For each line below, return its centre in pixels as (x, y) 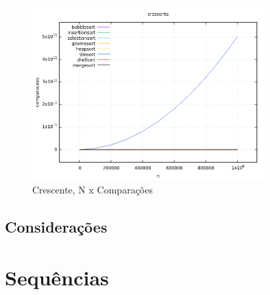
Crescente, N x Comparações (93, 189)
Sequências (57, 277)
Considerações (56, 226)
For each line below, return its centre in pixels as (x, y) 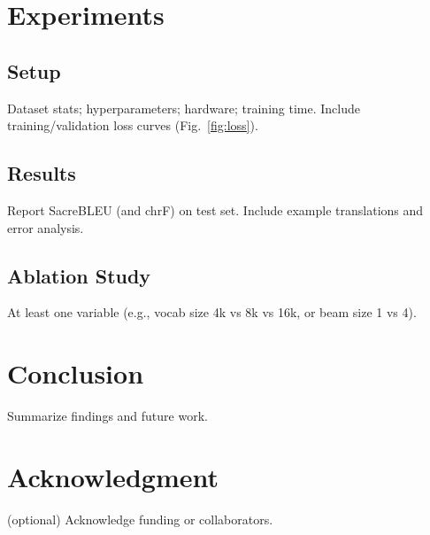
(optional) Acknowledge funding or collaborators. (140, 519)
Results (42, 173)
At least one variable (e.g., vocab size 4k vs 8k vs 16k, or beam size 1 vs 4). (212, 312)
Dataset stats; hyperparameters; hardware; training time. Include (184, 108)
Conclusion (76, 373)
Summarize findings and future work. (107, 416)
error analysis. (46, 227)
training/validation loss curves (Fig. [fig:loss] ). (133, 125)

━━━━

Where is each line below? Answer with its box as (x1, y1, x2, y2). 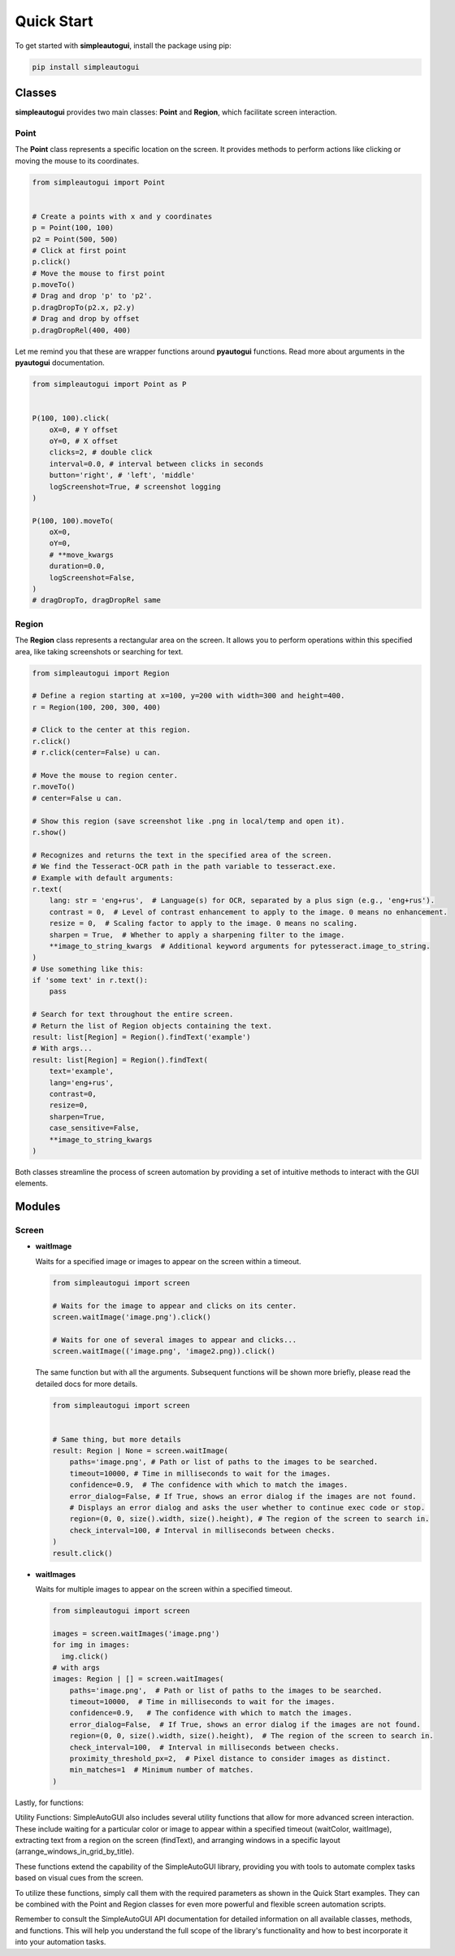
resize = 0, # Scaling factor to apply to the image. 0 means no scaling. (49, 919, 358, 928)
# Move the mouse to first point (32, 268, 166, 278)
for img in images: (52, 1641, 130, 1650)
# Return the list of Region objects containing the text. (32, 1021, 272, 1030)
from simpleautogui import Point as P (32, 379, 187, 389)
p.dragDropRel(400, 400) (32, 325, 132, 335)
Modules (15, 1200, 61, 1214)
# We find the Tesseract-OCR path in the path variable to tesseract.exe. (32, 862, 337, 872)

━━━━

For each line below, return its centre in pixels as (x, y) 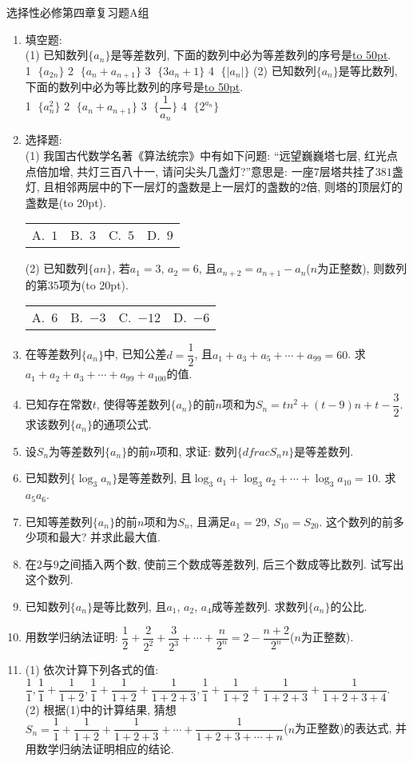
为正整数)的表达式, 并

━━━━

**What the exercise asks:** When a line in the entries above holds the word "variable", add it to the count, then state only the count.

**Reply:** 2